Problem-Solving: Applications involving triangles, area, and projectile paths
- 1) Rectangular garden
- Length is 5 meters longer than width; area is 84 m^2.
- Let width = w; length = w+5.
- Equation: $w(w+5)=84\Rightarrow w^2+5w-84=0.$
- Discriminant: $D=5^2-4(1)(-84)=25+336=361=19^2.$
- Solutions: $w=\frac{-5\pm19}{2}$ ⇒ $w=7\text{ or }w=-12.$
- Physical width: $w\ge 0$ , so $w=7$ , and length = $12$ .
- 2) Soccer ball trajectory
- Model: $y=-2x^2+8x+6$ with $x$ in seconds, $y$ in feet.
- Vertex: $x=-\dfrac{b}{2a}=-\dfrac{8}{2(-2)}=2$
- Vertex value: $y=f(2)=-2(4)+16+6=14$
- Axis of symmetry: $x=2$
- Max value: $14$ (since a<0)
- Range: $(-\infty, 14]$
- Table of Values: compute around the vertex, e.g., at x = 0,1,2,3,4 to illustrate the shape.
Connections and relevance
- The discriminant connects to the nature of the roots and helps decide whether solving numerically is needed.

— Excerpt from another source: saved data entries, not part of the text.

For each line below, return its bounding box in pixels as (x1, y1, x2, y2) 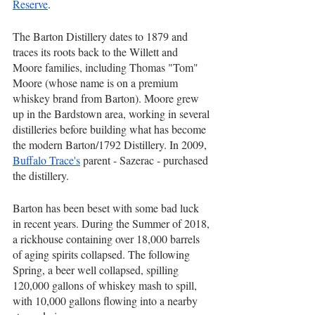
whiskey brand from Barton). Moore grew (13, 91, 202, 106)
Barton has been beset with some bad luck (13, 200, 202, 216)
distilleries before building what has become (13, 122, 209, 137)
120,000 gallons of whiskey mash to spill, (13, 278, 200, 293)
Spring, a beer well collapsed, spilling (13, 262, 181, 278)
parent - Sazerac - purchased (80, 153, 211, 168)
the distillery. (13, 168, 69, 184)
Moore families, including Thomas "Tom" (13, 60, 201, 75)
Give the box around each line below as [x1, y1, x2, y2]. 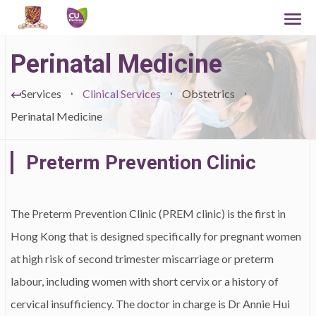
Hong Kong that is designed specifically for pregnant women [11, 229, 301, 243]
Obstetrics [182, 87, 235, 100]
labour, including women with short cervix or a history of [11, 274, 279, 288]
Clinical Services [83, 87, 161, 100]
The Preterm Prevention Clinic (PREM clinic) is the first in [11, 207, 286, 220]
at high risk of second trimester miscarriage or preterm [11, 252, 274, 265]
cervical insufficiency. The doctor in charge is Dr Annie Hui [11, 297, 290, 310]
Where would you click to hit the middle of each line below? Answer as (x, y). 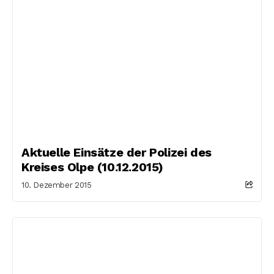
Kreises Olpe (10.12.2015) (93, 167)
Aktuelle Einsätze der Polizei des (117, 152)
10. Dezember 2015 (57, 185)
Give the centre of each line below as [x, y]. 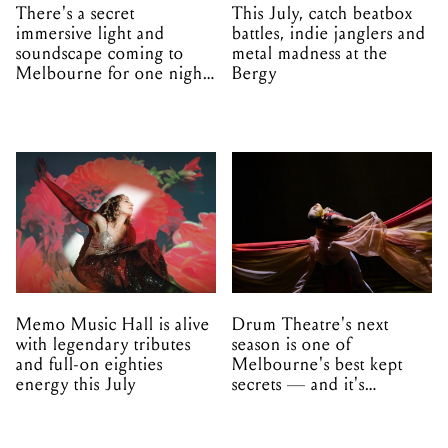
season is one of [291, 345]
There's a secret [75, 13]
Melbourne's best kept [317, 365]
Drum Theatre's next [310, 325]
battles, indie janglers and [329, 33]
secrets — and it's [298, 385]
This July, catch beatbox [322, 13]
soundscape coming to [100, 53]
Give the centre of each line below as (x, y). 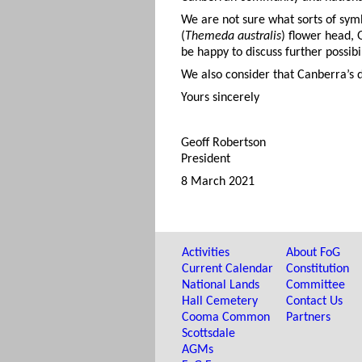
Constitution (318, 269)
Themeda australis (233, 36)
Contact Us (315, 301)
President (206, 159)
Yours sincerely (220, 97)
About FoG (314, 253)
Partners (309, 317)
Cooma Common (226, 317)

- Sum/product relationships connect the roots to the coefficients, enabling construction of quadratic equations from given roots.

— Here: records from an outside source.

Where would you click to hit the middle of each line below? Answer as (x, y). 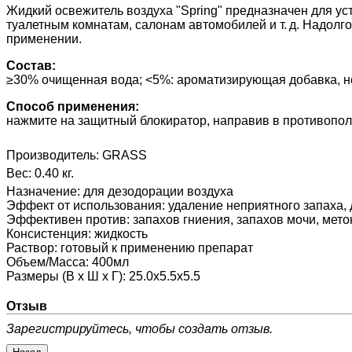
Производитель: (54, 156)
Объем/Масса (46, 262)
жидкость (121, 234)
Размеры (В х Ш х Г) (64, 277)
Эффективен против (66, 220)
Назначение (42, 192)
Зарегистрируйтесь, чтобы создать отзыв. (139, 329)
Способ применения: (73, 107)
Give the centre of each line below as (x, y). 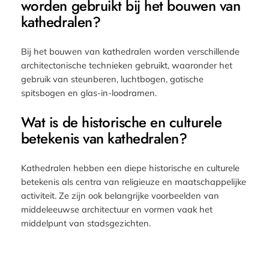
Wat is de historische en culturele (121, 122)
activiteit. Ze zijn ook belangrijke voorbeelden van (120, 195)
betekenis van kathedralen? (104, 138)
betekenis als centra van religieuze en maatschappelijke (133, 181)
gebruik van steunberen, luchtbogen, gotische (112, 79)
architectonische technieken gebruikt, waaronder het (126, 65)
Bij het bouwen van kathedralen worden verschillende (130, 51)
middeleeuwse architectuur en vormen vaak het (116, 209)
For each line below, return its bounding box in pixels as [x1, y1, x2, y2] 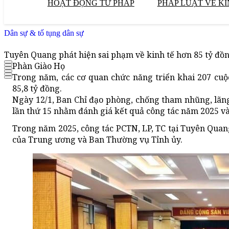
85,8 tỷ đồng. [12, 83, 62, 95]
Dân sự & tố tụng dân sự [4, 29, 84, 37]
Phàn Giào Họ [12, 60, 65, 72]
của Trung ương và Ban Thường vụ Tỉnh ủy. [12, 134, 182, 146]
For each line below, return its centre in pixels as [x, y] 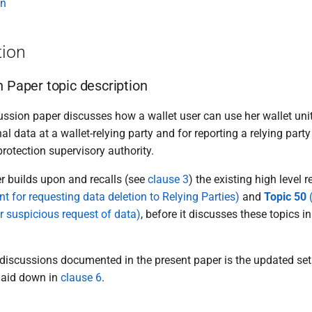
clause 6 [81, 278]
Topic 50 [285, 197]
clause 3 [168, 179]
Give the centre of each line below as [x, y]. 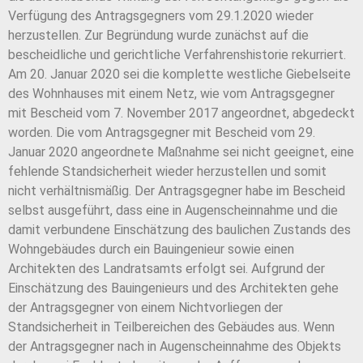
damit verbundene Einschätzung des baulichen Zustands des [179, 230]
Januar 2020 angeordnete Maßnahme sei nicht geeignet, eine [181, 152]
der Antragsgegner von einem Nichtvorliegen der [145, 308]
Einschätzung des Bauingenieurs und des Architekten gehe [173, 288]
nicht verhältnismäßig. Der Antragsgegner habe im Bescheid [177, 191]
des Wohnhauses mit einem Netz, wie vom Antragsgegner [171, 94]
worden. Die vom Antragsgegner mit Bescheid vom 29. [162, 133]
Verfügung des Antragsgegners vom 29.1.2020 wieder [161, 16]
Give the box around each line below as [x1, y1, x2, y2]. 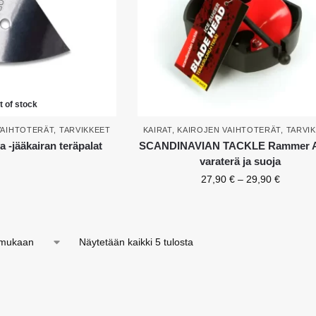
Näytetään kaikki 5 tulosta [79, 236, 193, 248]
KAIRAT [142, 126, 172, 135]
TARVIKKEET [59, 126, 111, 135]
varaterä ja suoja [200, 155, 281, 168]
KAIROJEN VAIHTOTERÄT [177, 126, 281, 135]
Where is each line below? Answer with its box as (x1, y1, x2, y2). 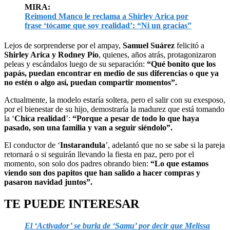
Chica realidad (14, 113, 66, 123)
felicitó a (175, 41, 204, 50)
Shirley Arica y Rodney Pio (4, 50, 99, 59)
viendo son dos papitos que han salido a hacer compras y (4, 168, 200, 177)
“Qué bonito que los (147, 59, 216, 68)
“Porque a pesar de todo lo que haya (72, 113, 199, 123)
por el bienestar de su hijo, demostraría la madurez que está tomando (4, 104, 224, 113)
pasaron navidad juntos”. (4, 177, 92, 186)
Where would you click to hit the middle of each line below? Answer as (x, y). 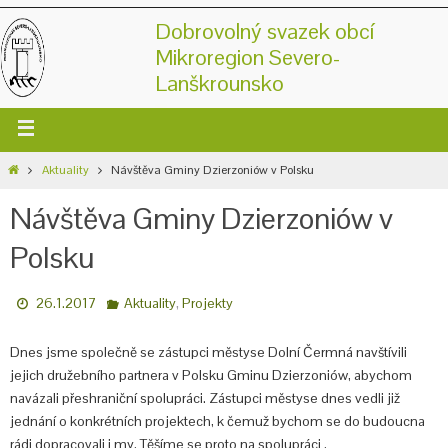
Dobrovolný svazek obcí (264, 31)
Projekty (207, 303)
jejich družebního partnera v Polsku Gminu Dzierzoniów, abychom (211, 375)
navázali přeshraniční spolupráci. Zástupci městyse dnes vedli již (205, 398)
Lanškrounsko (219, 83)
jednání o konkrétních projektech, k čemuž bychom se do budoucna (217, 421)
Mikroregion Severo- (247, 57)
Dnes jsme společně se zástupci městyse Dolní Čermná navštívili (208, 352)
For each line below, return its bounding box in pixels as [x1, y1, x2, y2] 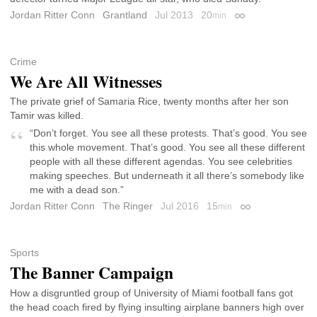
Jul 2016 [161, 200, 202, 212]
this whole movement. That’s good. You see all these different [30, 142, 305, 154]
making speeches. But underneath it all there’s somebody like [30, 170, 304, 182]
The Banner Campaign [10, 260, 173, 284]
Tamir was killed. [10, 110, 83, 122]
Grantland [103, 9, 147, 21]
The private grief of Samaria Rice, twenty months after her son [10, 96, 289, 108]
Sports [10, 246, 39, 258]

- Vertex form provides a direct link to the graph: vertex location, symmetry, and extremum values, facilitating graphing and optimization tasks.

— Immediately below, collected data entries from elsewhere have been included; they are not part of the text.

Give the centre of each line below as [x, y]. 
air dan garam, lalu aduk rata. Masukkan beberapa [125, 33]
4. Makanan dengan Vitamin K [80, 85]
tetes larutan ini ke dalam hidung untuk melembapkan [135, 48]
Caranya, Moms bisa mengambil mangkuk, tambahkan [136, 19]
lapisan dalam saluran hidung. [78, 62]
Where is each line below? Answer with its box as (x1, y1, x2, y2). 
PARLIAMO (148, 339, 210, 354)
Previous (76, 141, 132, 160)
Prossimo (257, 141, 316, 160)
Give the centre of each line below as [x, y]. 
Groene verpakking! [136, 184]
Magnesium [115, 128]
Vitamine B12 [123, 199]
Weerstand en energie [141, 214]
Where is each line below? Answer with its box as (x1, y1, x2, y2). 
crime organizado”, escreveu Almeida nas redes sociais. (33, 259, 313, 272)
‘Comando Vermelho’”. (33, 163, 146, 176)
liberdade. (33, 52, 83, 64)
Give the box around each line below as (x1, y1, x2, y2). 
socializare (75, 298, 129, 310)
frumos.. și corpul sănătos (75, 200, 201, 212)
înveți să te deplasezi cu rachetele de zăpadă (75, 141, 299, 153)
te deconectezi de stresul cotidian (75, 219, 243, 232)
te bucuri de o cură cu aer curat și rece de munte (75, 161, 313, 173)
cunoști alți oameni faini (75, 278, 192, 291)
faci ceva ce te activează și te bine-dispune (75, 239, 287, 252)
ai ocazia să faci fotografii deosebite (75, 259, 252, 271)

- Real-world problems (area, motion) are naturally modeled by quadratic relationships; solving these translates algebra into practical answers.
Practical and ethical considerations
- When applying algebra to real-world problems, respect constraints (e.g., width must be positive in geometry problems).
- Interpret the domain and physical feasibility of solutions; some mathematical results may be extraneous in real contexts (like negative dimensions).
Summary of key formulas to memorize
- Quadratic Formula: $x=\frac{-b\pm\sqrt{b^2-4ac}}{2a}$
- Discriminant: $D=b^2-4ac$
- Sum of roots: $r1+r2=-\frac{b}{a}$
- Product of roots: $r1r2=\frac{c}{a}$
- Vertex: $h=-\frac{b}{2a},\quad k=\frac{4ac-b^2}{4a}$
- Vertex form: $f(x)=a(x-h)^2+k$
- Range indications from vertex and a: if a>0, range begins at $k$ ; if a<0, range ends at $k$ .
Quick reference table (selected results)
- For $f(x)=2x^2-8x+11$ :
- Vertex: $(2,3)$ ; Vertex form: $f(x)=2(x-2)^2+3$
- Axis: $x=2$ ; Min value: $3$ ; Range: $[3,\infty)$
- For the discriminant problems:
- x^2+4x+5=0\Rightarrow D=-4<0 (imaginary roots)
- 3x^2-2x-1=0\Rightarrow D=16>0 (real, rational, unequal roots)
Note on units and dimensions in word problems
- Keep track of units (meters, seconds, inches, etc.) and ensure consistency when forming equations.
Quick study tips
- Practice deriving the sum/product relations from the quadratic coefficient structure.
- Check cases for D to quickly classify roots without solving fully.
- Use vertex form to quickly identify extremum and axis of symmetry when graphing.
References to the material in this review
- Quadratic Formula and roots; Sum and Product of Roots; Discriminant and Nature of Roots.
- Rational Algebraic Equations; Quadratic Inequalities.
- Quadratic Functions: standard form, vertex form, vertex calculations, and graph features.
- Problem-solving applications and real-world modeling with quadratics.
Final notes
- Practice solving both algebraic and application problems to strengthen connections between formulas and real-world interpretations.